TASK DIRECTIONS
Only the lines below, from the one with "Browse Items : Browse" through the one with "Upload a picture, add", are to be written out, exactly.

[Opening MATERIAL FOR THIS EXERCISE section]

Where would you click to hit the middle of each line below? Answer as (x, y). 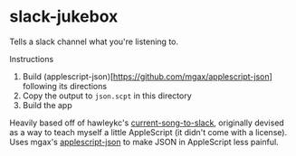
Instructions (32, 59)
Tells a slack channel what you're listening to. (94, 41)
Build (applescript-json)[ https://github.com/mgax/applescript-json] (148, 76)
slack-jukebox (64, 17)
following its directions (64, 86)
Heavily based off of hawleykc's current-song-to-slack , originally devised (147, 123)
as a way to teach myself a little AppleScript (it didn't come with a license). (148, 132)
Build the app (47, 105)
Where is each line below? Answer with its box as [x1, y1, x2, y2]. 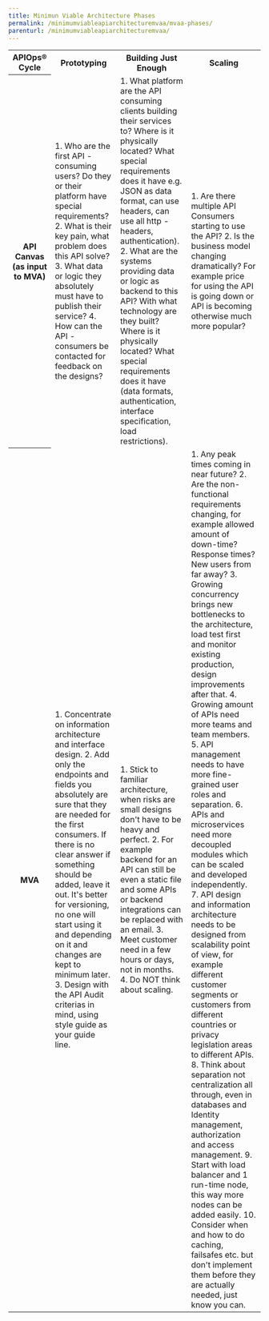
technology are [119, 305, 178, 316]
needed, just [191, 1289, 238, 1300]
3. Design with [54, 978, 110, 990]
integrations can [119, 904, 182, 915]
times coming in [191, 458, 251, 469]
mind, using [54, 1009, 98, 1020]
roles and [191, 789, 227, 800]
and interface [54, 738, 106, 749]
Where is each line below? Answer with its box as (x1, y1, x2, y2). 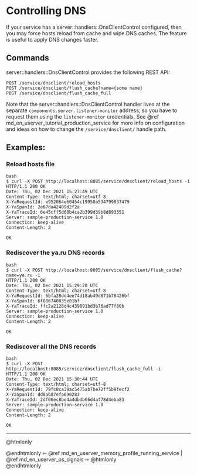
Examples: (6, 143, 46, 153)
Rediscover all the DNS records (6, 342, 97, 351)
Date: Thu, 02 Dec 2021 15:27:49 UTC (6, 189, 98, 195)
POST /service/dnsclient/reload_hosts (6, 80, 101, 86)
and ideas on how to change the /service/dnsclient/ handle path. (6, 125, 167, 133)
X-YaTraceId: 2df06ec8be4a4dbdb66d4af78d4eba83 (6, 397, 125, 403)
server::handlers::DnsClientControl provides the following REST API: (6, 69, 170, 76)
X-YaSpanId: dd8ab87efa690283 (6, 392, 80, 397)
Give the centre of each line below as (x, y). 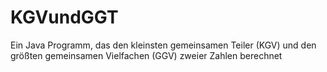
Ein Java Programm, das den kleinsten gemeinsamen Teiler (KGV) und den (163, 45)
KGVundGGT (64, 17)
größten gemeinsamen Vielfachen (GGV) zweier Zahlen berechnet (146, 55)
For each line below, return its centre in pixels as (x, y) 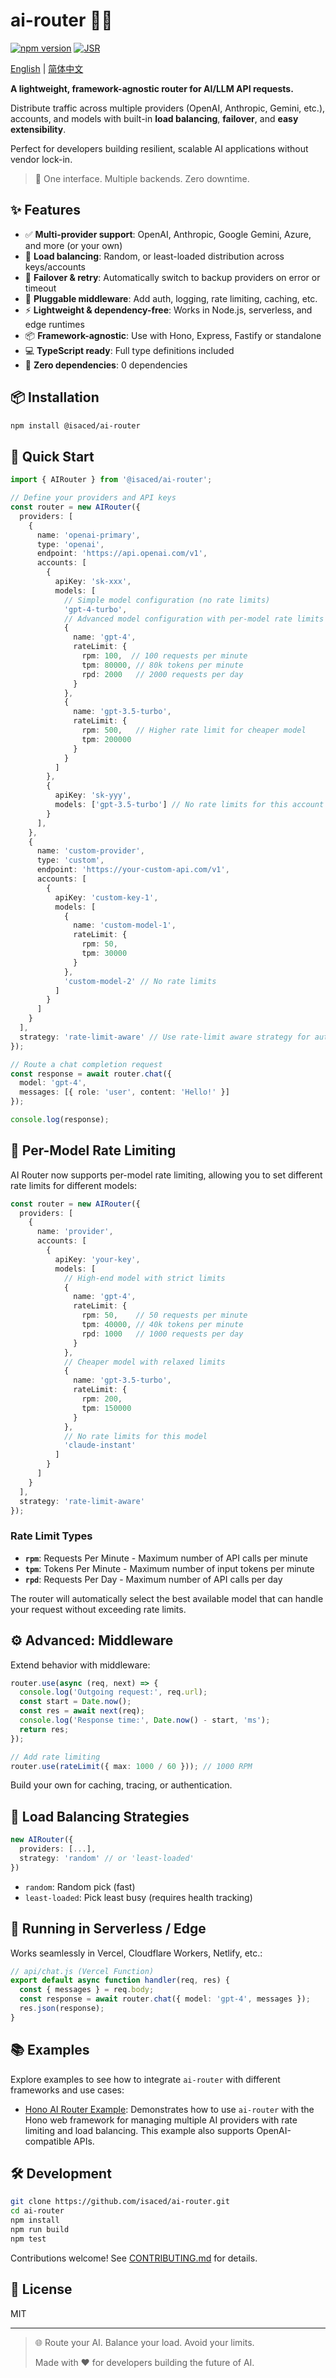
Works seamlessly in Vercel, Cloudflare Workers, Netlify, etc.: (136, 1953)
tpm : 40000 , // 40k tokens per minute (162, 1325)
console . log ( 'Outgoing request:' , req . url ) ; (113, 1692)
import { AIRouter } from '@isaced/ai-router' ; (111, 480)
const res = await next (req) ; (82, 1711)
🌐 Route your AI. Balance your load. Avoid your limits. (144, 2342)
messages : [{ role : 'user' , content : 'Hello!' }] (124, 1092)
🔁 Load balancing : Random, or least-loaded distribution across (154, 256)
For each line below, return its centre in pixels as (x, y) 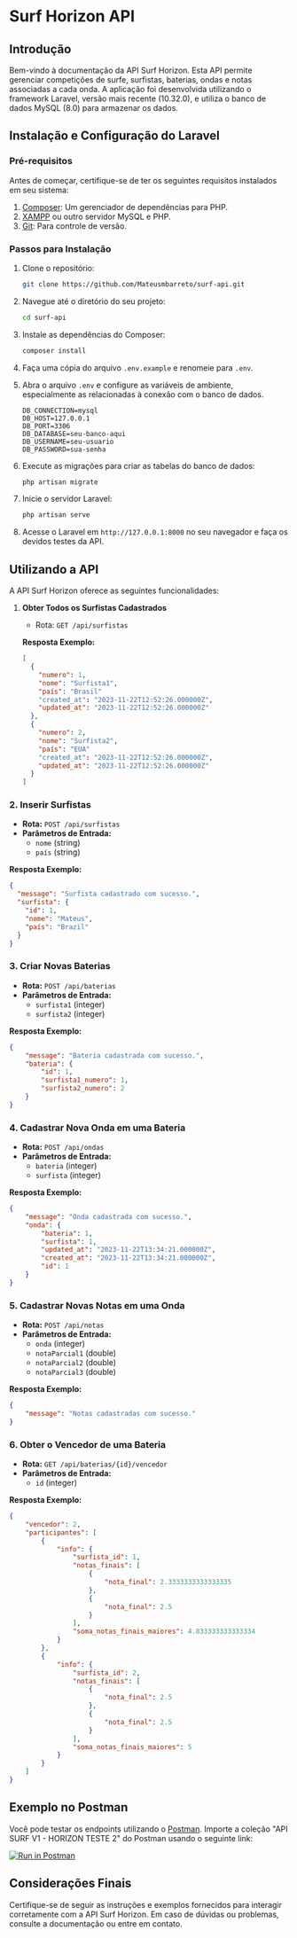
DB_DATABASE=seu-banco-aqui (74, 434)
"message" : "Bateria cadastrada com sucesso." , (114, 1055)
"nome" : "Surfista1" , (78, 683)
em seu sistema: (39, 190)
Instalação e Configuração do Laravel (114, 136)
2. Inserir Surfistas (50, 805)
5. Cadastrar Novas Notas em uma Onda (97, 1305)
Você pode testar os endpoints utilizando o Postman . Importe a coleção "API (148, 1829)
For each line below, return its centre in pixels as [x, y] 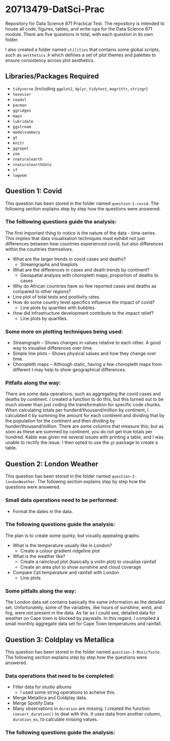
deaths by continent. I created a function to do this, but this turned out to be [84, 399]
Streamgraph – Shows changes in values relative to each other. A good [87, 343]
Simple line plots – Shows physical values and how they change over [84, 353]
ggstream [22, 127]
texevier [22, 94]
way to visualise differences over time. [53, 348]
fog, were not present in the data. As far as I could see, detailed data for [80, 613]
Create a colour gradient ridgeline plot [60, 551]
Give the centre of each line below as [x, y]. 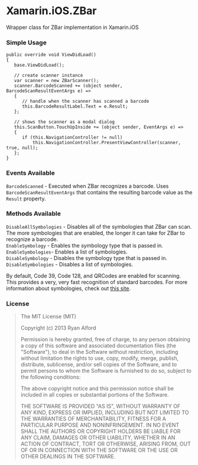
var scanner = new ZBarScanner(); [56, 81]
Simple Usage [27, 43]
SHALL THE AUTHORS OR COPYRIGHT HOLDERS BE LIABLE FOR [100, 431]
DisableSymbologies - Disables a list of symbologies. [70, 264]
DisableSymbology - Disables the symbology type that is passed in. [87, 258]
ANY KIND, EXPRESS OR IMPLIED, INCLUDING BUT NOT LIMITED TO [105, 412]
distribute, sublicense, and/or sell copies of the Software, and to [99, 365]
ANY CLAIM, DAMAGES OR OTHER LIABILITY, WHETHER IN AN [98, 438]
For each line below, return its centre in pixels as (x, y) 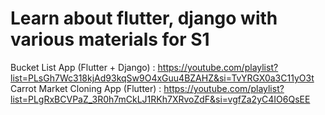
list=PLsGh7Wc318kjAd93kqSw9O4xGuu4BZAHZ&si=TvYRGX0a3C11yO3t (162, 78)
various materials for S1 (110, 39)
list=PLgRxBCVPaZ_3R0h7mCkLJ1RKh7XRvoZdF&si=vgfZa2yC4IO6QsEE (160, 99)
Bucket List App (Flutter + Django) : (83, 67)
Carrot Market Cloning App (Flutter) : (86, 88)
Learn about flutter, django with (144, 18)
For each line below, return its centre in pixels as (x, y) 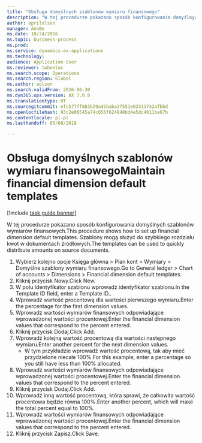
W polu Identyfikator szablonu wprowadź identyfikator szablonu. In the (102, 287)
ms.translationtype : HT (37, 101)
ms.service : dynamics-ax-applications (55, 51)
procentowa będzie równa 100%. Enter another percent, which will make (104, 402)
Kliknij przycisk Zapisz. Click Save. (57, 434)
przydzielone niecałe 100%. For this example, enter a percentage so (108, 357)
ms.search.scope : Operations (43, 73)
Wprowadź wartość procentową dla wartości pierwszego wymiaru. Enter (104, 300)
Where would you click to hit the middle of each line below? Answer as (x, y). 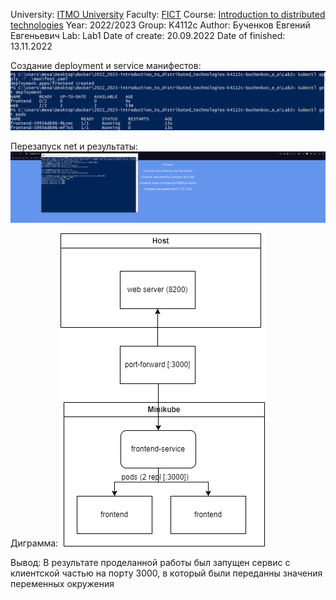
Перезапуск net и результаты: (74, 146)
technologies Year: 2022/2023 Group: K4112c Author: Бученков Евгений (160, 25)
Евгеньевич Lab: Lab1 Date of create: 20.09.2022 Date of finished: (148, 35)
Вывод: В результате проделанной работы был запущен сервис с (150, 563)
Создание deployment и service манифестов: (106, 65)
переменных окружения (62, 584)
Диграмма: (34, 543)
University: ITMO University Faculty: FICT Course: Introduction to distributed (168, 14)
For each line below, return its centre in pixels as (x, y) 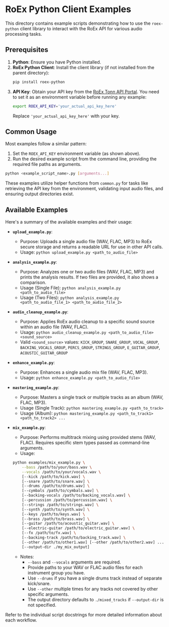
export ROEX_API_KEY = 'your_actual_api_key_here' (65, 106)
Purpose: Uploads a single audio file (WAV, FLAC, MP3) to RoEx (86, 241)
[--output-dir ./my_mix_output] (56, 547)
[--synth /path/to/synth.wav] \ (56, 509)
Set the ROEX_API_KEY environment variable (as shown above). (76, 154)
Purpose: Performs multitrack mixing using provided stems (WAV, (88, 437)
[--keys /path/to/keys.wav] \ (53, 514)
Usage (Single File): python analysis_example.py (70, 288)
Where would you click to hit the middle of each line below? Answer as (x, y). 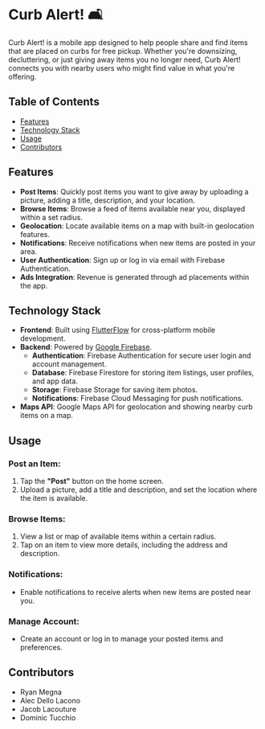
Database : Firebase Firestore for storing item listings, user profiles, (143, 373)
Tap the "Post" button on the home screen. (92, 481)
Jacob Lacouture (48, 709)
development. (43, 338)
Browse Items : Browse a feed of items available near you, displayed (132, 208)
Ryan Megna (41, 692)
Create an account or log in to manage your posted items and (121, 638)
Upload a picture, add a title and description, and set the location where (139, 489)
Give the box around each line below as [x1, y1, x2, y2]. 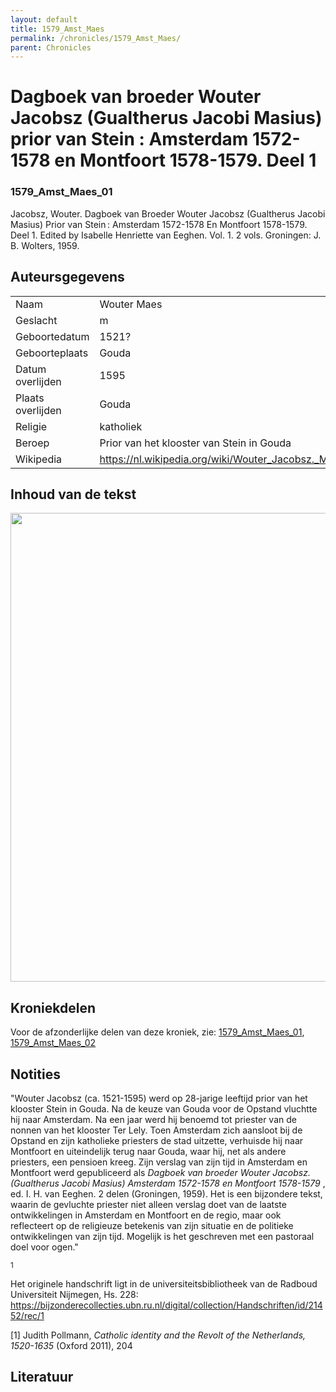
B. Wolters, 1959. [10, 239, 80, 251]
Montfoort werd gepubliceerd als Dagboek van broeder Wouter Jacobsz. [10, 1166, 311, 1178]
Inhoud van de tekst [10, 486, 137, 503]
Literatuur [10, 1369, 74, 1386]
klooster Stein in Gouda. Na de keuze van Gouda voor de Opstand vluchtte [10, 1102, 318, 1115]
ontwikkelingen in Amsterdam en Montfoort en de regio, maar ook [10, 1209, 282, 1221]
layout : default [10, 14, 78, 25]
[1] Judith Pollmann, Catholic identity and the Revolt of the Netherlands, [10, 1329, 307, 1341]
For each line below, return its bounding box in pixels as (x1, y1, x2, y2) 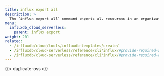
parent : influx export (14, 30, 60, 35)
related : (5, 39, 23, 44)
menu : (5, 20, 16, 26)
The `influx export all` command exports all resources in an (9, 16, 139, 21)
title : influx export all (5, 7, 58, 12)
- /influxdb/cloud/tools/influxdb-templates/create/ (9, 43, 119, 48)
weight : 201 (5, 35, 29, 39)
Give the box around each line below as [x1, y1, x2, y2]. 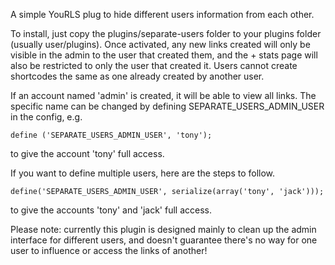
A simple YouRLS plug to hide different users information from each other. [10, 9, 315, 20]
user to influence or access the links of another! [10, 245, 208, 256]
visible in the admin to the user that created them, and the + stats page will [10, 49, 318, 61]
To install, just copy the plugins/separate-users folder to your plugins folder [10, 28, 322, 39]
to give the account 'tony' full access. [10, 148, 165, 159]
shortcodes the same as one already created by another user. [10, 70, 265, 82]
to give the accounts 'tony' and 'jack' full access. [10, 204, 212, 216]
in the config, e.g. [10, 111, 83, 123]
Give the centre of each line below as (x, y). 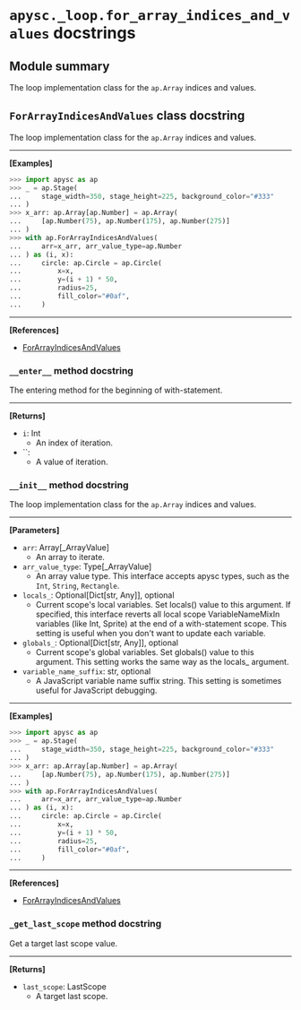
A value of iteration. (72, 462)
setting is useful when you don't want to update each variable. (150, 634)
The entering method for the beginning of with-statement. (116, 390)
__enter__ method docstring (72, 370)
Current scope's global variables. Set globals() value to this (145, 652)
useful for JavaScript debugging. (96, 691)
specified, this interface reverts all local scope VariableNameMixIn (158, 614)
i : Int (31, 434)
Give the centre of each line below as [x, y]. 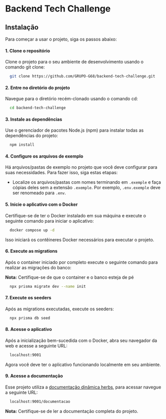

[Closing MATERIAL FOR THIS EXERCISE section]

SOLVED EXERCISE
Browse Items : Browse a feed of items available near you, displayed (132, 208)
Ryan Megna (41, 692)
Create an account or log in to manage your posted items and (121, 638)
Upload a picture, add a title and description, and set the location where (139, 489)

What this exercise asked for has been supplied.